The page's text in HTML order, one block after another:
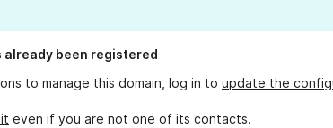
already been registered
to manage this domain, log in to update the
even if you are not one of its contacts.
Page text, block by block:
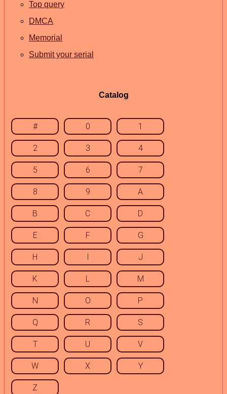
--------------------------------
■ **YOUR OBJECTIVE**
Pictures are to be left out, while the records are copied word for word.

■ **ANSWER FOR THIS EXERCISE**
The page's text in HTML order, one block after another:
already been registered
to manage this domain, log in to update the
even if you are not one of its contacts.
Page text, block by block:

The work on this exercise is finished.